-- Task goal --
What you return should be the line containing "Could you name the support of the screw at (22, 999)?" and each line after it to the end of the records, copied exactly.

-- Records from a collection --
^^^^^^^^

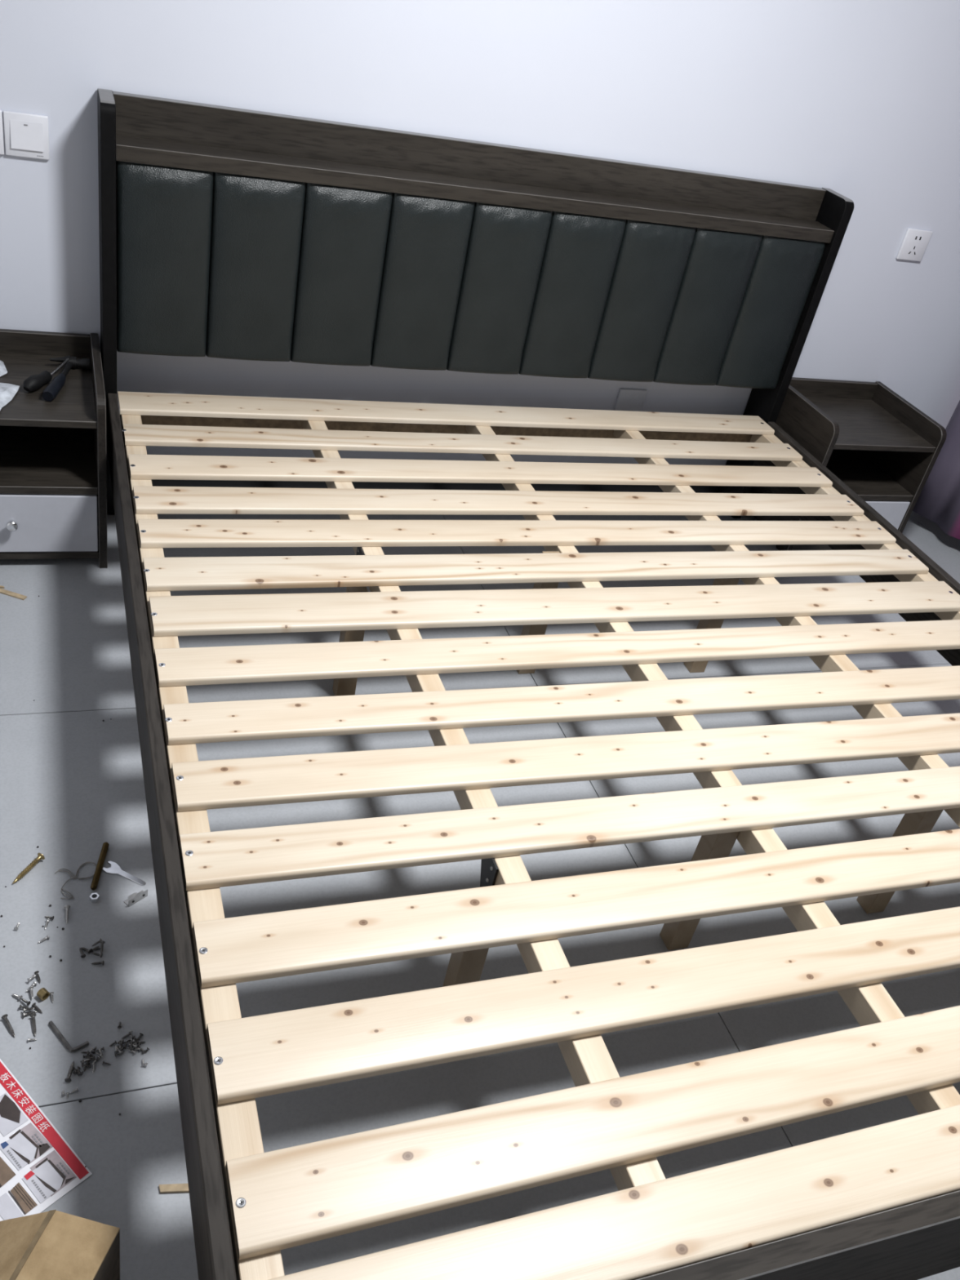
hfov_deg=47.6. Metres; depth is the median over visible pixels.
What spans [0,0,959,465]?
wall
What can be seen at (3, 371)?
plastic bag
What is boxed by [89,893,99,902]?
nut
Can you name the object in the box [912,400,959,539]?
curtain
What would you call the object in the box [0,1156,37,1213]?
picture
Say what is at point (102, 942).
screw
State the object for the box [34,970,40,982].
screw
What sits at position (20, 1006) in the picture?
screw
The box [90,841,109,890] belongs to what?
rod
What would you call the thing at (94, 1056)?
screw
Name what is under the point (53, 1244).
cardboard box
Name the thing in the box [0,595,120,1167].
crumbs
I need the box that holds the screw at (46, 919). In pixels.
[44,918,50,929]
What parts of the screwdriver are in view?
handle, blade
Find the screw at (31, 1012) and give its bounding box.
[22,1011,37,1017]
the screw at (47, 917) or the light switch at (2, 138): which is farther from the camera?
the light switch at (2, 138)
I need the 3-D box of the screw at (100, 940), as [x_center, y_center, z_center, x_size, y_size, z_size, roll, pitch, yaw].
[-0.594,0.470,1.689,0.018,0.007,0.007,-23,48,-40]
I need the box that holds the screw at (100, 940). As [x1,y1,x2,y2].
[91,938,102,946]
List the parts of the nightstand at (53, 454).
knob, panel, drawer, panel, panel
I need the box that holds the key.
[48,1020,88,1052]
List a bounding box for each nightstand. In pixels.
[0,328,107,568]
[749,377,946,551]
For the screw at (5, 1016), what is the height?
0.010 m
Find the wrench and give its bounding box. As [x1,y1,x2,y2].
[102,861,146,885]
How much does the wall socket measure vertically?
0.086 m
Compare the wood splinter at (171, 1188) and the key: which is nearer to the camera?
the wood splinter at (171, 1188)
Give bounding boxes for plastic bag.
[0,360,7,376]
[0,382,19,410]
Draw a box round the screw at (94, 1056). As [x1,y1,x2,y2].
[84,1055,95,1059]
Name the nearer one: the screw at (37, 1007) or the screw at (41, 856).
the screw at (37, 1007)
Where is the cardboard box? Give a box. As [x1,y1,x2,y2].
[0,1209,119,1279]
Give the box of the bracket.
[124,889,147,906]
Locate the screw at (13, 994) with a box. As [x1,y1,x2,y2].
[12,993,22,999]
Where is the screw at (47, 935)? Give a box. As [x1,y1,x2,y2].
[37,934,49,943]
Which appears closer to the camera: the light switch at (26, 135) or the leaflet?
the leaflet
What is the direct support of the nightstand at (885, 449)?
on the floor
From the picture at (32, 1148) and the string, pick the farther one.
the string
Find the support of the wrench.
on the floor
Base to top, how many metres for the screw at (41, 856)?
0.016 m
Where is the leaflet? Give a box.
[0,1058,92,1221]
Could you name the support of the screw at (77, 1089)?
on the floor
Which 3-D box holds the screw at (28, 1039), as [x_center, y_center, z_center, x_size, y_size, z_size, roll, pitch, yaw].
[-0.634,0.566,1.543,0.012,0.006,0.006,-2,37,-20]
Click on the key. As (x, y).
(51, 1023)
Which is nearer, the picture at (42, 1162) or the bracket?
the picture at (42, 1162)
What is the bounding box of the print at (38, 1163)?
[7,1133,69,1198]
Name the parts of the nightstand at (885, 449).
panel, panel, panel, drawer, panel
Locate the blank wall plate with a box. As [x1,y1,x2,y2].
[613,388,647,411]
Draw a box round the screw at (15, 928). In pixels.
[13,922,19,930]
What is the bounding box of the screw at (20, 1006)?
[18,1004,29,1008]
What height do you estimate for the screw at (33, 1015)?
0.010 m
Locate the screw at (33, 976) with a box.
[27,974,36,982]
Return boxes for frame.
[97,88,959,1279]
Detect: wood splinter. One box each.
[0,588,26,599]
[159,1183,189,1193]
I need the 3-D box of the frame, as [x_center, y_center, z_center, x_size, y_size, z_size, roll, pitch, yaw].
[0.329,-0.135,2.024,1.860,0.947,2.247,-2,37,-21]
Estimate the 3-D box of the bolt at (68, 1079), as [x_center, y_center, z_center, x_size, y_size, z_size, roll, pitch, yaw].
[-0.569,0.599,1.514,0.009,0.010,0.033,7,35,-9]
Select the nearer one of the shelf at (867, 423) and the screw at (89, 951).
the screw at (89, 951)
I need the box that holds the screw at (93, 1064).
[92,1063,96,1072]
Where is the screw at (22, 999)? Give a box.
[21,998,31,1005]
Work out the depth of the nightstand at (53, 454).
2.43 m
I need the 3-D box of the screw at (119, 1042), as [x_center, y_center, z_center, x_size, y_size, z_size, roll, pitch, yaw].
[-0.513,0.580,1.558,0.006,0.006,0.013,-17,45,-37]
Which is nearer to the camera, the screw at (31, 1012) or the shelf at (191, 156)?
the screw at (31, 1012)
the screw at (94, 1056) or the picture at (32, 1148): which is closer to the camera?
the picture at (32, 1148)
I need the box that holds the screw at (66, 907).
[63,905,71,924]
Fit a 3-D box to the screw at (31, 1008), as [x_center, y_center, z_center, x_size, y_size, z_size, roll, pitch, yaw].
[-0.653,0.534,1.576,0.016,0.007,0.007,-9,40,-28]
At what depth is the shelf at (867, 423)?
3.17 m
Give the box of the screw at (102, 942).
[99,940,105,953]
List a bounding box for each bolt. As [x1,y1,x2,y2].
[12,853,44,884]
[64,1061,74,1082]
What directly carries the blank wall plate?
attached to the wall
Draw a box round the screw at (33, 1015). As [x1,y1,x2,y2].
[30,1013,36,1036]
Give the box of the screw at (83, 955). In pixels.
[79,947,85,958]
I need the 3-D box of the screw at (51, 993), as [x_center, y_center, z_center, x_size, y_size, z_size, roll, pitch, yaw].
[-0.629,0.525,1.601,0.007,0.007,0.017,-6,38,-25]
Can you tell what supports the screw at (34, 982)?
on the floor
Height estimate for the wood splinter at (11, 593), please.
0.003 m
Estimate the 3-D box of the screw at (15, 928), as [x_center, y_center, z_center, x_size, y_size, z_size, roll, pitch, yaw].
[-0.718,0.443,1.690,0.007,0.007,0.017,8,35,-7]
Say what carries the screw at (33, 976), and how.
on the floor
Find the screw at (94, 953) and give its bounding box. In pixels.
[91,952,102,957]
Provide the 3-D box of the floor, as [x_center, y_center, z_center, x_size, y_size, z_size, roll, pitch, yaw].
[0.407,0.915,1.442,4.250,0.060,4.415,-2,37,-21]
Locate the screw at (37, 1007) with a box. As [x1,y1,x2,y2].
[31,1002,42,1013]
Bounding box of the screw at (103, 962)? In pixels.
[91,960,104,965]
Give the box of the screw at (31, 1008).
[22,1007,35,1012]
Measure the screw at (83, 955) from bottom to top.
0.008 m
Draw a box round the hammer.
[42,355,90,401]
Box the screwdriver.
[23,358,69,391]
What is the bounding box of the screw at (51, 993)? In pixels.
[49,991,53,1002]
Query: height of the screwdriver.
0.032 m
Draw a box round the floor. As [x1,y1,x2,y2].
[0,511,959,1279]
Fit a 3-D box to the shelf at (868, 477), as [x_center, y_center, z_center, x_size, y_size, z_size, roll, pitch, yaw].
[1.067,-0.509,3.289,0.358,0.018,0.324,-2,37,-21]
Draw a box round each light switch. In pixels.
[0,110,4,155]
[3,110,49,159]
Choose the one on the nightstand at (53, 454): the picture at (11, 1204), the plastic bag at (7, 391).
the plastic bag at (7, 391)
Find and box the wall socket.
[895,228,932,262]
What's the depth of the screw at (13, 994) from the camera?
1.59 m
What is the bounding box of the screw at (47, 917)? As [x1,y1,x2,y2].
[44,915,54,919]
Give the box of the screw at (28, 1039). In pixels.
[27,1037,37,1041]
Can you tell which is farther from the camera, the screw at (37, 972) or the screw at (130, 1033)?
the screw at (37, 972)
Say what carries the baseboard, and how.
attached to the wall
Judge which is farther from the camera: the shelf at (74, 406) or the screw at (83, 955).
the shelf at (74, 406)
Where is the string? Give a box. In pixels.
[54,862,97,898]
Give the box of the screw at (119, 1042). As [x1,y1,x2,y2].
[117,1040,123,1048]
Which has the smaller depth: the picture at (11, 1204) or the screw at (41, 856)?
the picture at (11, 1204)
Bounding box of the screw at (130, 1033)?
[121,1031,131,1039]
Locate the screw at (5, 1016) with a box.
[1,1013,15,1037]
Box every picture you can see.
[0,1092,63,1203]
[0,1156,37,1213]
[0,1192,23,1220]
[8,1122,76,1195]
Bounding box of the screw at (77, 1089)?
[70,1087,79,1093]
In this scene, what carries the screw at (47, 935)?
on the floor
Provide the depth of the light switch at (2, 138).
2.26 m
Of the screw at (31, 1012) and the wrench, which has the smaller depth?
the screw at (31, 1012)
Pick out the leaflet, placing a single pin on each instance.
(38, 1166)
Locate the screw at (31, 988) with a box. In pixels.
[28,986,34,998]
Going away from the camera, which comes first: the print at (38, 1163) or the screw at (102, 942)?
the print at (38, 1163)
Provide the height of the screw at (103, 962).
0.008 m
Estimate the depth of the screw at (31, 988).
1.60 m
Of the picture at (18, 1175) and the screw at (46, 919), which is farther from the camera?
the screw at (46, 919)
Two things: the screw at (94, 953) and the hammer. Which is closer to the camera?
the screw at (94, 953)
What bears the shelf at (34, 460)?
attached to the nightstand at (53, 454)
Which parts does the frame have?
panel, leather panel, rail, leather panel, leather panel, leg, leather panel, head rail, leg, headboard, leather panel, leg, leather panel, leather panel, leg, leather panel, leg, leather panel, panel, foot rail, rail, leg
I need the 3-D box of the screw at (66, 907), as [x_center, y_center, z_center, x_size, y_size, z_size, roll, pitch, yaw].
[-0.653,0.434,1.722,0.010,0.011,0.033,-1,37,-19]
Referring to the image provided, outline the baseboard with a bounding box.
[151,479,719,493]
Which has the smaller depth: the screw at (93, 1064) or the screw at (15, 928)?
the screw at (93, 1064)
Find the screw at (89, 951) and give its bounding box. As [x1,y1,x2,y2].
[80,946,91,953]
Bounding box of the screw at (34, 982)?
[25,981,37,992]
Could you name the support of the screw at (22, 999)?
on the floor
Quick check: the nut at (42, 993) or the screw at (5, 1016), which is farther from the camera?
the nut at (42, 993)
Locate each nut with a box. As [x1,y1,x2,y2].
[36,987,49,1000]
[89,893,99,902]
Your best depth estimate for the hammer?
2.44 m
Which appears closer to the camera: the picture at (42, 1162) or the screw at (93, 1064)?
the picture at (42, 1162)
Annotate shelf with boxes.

^^^^^^^^

-- Reply --
Could you name the support of the screw at (22, 999)?
on the floor
Quick check: the nut at (42, 993) or the screw at (5, 1016), which is farther from the camera?
the nut at (42, 993)
Locate each nut with a box. As [x1,y1,x2,y2].
[36,987,49,1000]
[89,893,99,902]
Your best depth estimate for the hammer?
2.44 m
Which appears closer to the camera: the picture at (42, 1162) or the screw at (93, 1064)?
the picture at (42, 1162)
Annotate shelf with boxes.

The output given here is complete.